### Natural Language Inference using Ensemble Architecture with Attention and Local Inference Modelling



In [120]:
# imports
import pandas as pd
import numpy as np
import tensorflow as tf

In [121]:
from tensorflow.keras.preprocessing.text import Tokenizer
from tensorflow.keras.preprocessing.sequence import pad_sequences
from tensorflow.keras.utils import to_categorical

In [122]:
VOCAB_SIZE = 20000
MAX_LENGTH = 35

In [123]:
def load_data(csv_path):
    """Load dataset from CSV file"""
    df = pd.read_csv(csv_path)
    return df["premise"].astype(str).tolist(), df["hypothesis"].astype(str).tolist(), df["label"].values

In [None]:
train_data_path = input("Input the path to train data: ")
val_data_path = input("Input the path to validation data: ")

In [124]:
train_premises, train_hypotheses, train_labels = load_data(train_data_path)
val_premises, val_hypotheses, val_labels = load_data(val_data_path)

In [125]:
# Max length was chosen from this value
premise_lengths = [len(text.split()) for text in train_premises]
hypothesis_lengths = [len(text.split()) for text in train_hypotheses]

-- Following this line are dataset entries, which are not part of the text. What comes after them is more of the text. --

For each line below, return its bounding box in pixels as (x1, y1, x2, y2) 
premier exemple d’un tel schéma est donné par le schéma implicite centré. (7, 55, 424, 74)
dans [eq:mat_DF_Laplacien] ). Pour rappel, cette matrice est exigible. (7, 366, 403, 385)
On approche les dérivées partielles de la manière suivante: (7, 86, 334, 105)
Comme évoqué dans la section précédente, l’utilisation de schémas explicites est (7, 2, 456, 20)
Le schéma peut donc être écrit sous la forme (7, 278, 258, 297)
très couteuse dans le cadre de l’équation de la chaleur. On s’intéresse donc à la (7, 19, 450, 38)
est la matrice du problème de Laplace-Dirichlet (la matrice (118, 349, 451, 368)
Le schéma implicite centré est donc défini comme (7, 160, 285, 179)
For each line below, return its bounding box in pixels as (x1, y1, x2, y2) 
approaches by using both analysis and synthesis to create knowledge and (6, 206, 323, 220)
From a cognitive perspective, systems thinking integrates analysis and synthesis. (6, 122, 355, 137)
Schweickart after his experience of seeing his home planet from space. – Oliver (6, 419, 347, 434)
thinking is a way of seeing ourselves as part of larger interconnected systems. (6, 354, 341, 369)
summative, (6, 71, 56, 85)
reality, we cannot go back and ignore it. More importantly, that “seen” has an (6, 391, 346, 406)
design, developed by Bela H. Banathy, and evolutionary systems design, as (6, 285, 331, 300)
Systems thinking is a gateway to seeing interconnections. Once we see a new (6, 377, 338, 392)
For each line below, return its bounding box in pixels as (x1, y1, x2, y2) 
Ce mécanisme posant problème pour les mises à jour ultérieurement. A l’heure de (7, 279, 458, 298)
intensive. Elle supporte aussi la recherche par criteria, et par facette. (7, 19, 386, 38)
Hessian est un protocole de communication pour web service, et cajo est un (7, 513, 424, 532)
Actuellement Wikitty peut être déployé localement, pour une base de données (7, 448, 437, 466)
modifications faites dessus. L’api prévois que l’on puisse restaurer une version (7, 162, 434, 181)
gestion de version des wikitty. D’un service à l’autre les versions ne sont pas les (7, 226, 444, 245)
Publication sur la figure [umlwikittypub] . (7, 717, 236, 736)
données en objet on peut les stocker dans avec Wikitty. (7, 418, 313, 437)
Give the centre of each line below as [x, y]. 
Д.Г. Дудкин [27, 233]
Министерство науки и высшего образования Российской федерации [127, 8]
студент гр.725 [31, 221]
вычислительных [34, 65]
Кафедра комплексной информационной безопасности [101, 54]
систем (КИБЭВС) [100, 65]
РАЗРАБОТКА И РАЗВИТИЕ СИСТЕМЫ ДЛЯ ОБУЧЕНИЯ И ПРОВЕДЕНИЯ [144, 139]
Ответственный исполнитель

max_length = int(np.percentile(premise_lengths + hypothesis_lengths, 95))
max_length = round(max_length / 5) * 5
max_length

35

In [126]:
def tokenize_and_pad(texts, tokenizer, max_length):
    """Convert text to sequences and pad"""
    sequences = tokenizer.texts_to_sequences(texts)
    return pad_sequences(sequences, maxlen=max_length, padding="post", truncating="post")

In [127]:
tokenizer = Tokenizer(num_words=VOCAB_SIZE, oov_token="<OOV>")
tokenizer.fit_on_texts(train_premises + train_hypotheses)

In [128]:
import pickle

with open("tokenizer.pkl", "wb") as f:
    pickle.dump(tokenizer, f)

In [129]:
X_train_p = tokenize_and_pad(train_premises, tokenizer, MAX_LENGTH)
X_train_h = tokenize_and_pad(train_hypotheses, tokenizer, MAX_LENGTH)
y_train = to_categorical(train_labels, num_classes=2)

In [130]:
X_val_p = tokenize_and_pad(val_premises, tokenizer, MAX_LENGTH)
X_val_h = tokenize_and_pad(val_hypotheses, tokenizer, MAX_LENGTH)
y_val = to_categorical(val_labels, num_classes=2)

In [131]:
EMBEDDING_DIM = 300

In [132]:
def load_glove_embeddings(glove_file, embedding_dim):
    """
    Load the embeddings for every word in the file
    """
    embeddings_index = {}
    with open(glove_file, 'r', encoding='utf-8') as f:
        for line in f:
            values = line.split()
            word = values[0]
            coefs = np.asarray(values[1:], dtype='float32')
            embeddings_index[word] = coefs
    return embeddings_index

In [None]:
glove_path = input("Input the path to glove embeddings file: ")
embeddings_index = load_glove_embeddings(glove_path, EMBEDDING_DIM)

In [134]:
def create_embedding_matrix(embedding_index, word_index, embedding_dim, vocab_size):
    """
    Creates an embedding matrix from the GloVe embeddings.
    """
    embedding_matrix = np.zeros((vocab_size, embedding_dim))
    
    for word, index in word_index.items():
        if index >= vocab_size:
            break
        embedding_vector = embedding_index.get(word)
        if embedding_vector is not None:
            embedding_matrix[index] = embedding_vector
    
    return embedding_matrix

In [135]:
word_index = tokenizer.word_index
embedding_matrix = create_embedding_matrix(embeddings_index, word_index, EMBEDDING_DIM, VOCAB_SIZE)

In [136]:
from tensorflow.keras.layers import (Input, Embedding, Bidirectional, GRU, LSTM, Dense, 
                                    Concatenate, Subtract, Multiply, Dropout, Dot, Softmax)
from tensorflow.keras.models import Model
from tensorflow.keras.callbacks import EarlyStopping, ModelCheckpoint
from tensorflow.keras.optimizers import Adam

In [137]:
BATCH_SIZE = 32
EPOCHS = 20
HIDDEN_DIM = 128

In [138]:
def soft_attention(premise, hypothesis):
    attention = Dot(axes=-1)([premise, hypothesis])
    premise_attn = Softmax(axis=-1)(attention)
    hypothesis_attn = Softmax(axis=-2)(attention)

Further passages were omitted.